After checking that modified mice were producing an inactive form of the ATR enzyme, the researchers isolated skin cells from the mice and from control mice with normal ATR. They found that proteins normally targeted by ATR were no longer activated in mice producing the inactive form of the enzyme after UV exposure. They also found that proteins targeted by a similar enzyme called ATM were unaffected. It has already been found that human skin cells with damaged DNA and blocked ATR functions undergo ‘programmed cell death’. The mouse cells with inactive ATR were found to behave in a similar manner after UV exposure.
The researchers then looked at tumour formation in the mice after UV light exposure three times a week for 40 weeks. Control mice started developing tumours after 12 weeks of UV treatment. Mice with inactive ATR in their skin cells had delayed tumour development, with a three-week delay in time of onset of the first tumour. At any given time point the average number of tumours in mice with inactive ATR was significantly lower than in control mice. Mice with an inactive form of the ATR enzyme had 69% fewer tumours after 19 weeks of UV treatment. However, by the end of the study all the mice had at least one tumour.
Both the control mice with active ATR and the mice with inactive ATR developed that same type of skin cancer.

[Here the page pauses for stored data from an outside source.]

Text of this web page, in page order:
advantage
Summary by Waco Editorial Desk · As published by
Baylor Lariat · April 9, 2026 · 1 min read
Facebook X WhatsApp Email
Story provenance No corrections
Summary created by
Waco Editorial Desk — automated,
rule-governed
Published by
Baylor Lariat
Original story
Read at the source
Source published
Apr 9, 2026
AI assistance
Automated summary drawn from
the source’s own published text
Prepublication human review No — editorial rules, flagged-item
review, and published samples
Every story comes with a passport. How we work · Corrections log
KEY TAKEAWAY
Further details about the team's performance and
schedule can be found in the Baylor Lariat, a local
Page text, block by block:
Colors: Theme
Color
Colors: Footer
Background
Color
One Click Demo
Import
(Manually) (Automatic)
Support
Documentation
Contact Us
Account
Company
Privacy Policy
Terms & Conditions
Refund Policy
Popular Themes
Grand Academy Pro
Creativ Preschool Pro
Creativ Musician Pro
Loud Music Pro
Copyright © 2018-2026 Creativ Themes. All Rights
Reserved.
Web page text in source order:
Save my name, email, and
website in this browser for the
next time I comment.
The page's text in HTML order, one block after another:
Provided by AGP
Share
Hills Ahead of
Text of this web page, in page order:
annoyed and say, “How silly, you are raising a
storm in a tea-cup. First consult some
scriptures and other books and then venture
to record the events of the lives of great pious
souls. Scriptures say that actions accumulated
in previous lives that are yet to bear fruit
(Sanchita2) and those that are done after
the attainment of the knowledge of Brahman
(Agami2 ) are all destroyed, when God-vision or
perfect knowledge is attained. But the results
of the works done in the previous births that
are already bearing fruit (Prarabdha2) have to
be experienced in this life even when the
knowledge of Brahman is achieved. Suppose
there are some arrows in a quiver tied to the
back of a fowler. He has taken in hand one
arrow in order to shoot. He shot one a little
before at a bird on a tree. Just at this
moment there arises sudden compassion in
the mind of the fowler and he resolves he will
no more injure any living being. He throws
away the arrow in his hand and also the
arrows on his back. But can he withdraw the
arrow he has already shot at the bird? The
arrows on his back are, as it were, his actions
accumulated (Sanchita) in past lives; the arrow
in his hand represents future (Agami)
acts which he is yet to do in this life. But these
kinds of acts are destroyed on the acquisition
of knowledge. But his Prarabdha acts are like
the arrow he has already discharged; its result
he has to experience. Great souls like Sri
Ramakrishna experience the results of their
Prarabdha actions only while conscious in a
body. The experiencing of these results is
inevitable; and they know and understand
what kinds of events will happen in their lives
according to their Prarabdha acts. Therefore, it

However, the mice with inactive ATR developed fewer invasive squamous cell carcinomas.
How did the researchers interpret the results?

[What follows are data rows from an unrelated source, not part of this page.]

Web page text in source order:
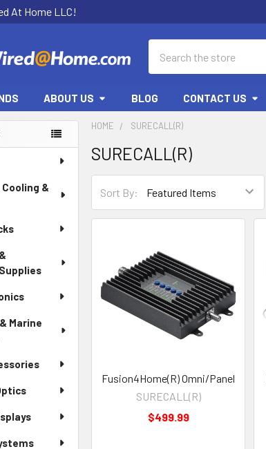
At Home LLC!
ABOUT US BLOG CONTACT US
&
Marine
HOME SURECALL(R)
SURECALL(R)
Sort By:
Fusion4Home(R) Omni/Panel
SURECALL(R)
$499.99
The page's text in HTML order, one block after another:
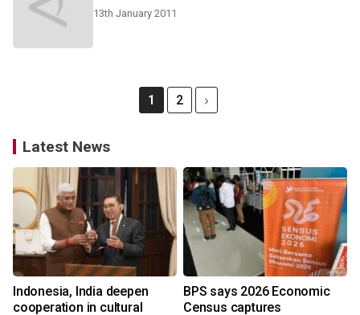
13th January 2011
1 2
Latest News
Indonesia, India deepen
cooperation in cultural
BPS says 2026 Economic
Census captures
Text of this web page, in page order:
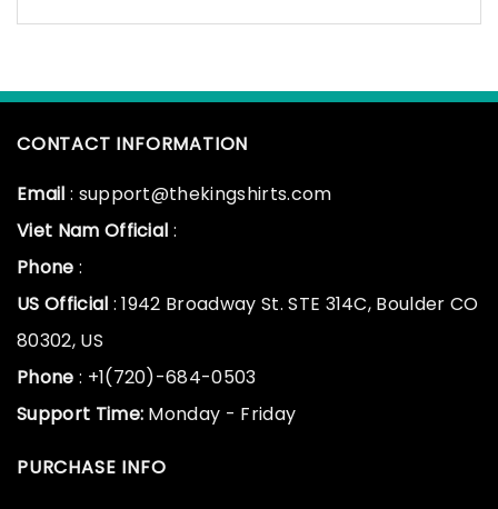
CONTACT INFORMATION
Email : support@thekingshirts.com
Viet Nam Official :
Phone :
US Official : 1942 Broadway St. STE 314C, Boulder CO
80302, US
Phone : +1(720)-684-0503
Support Time: Monday - Friday
PURCHASE INFO
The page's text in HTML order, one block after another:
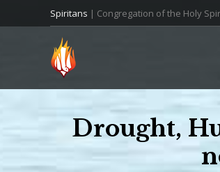
Spiritans | Congregation of the Holy
Drought,
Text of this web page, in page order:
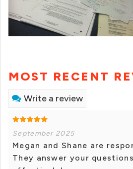
MOST RECENT
Write a review
September 2025
Megan and Shane are
They answer your

Their results showed that genetically inhibiting (blocking) the function of the ATR enzyme causes damaged mouse cells to die after UV exposure, and that mice with inactive ATR in their skin cells take longer to develop cancer and have fewer tumours. Based on this, the researchers conclude that “ATR inhibition in skin is well-tolerated and suppresses UV-induced tumour development”. They say that, “combined with the extensive epidemiologic data linking caffeine intake with decreased skin cancer development, these findings suggest the possibility that topical caffeine application could be useful in preventing UV-induced skin cancers”.
This study used genetically modified mice to determine whether blocking the action of the ATR enzyme affected UV-induced non-melanoma skin cancer. ATR is an enzyme which senses DNA damage and blocks the cell cycle to allow DNA to be repaired. ATR is one of the enzymes in the cell that is inhibited by caffeine, and from these results it would seem that damaged cells with inhibited ATR will tend to automatically die rather than try to repair themselves after UV exposure.
Previous studies have found that caffeine can reduce the risk of some types of cancer, including non-melanoma skin cancer such as squamous cell carcinoma. In this study, inactive ATR had a similar effect to caffeine on skin cells after UV damage. The researchers conclude that this may suggest that caffeine’s UV protective effect, documented in previous studies, is due to ATR inhibition.
The researchers conclude that their findings (together with those of previous studies) “suggest the possibility that topical caffeine application could be useful in preventing UV-induced skin cancers”. However, it should be remembered that this is very early stage research, which has analysed tumour formation in genetically modified mice, and which has very limited implications. For example, the mice in this study were genetically engineered to model the rare genetic disorder of xeroderma pigmentosum – a condition in which people will quickly develop skin tumours after very low levels of UV exposure, and are hence not representative of the general population. Also, caffeine has so far only been demonstrated to have some potential for preventing non-melanoma squamous cell skin cancer. Squamous cell cancer, though also caused by UV-light exposure, is a slow-growing cancer that can usually be completely cured using surgical removal. It is very different from malignant melanoma skin cancer, a very aggressive cancer that can spread very quickly and carries a high mortality risk unless treated early.
Given the current level of study, and given that caffeine has been only demonstrated to have an effect against non-melanoma skin cancer, much further laboratory and human study would be needed before it is known whether a caffeinated sunscreen could have any potential.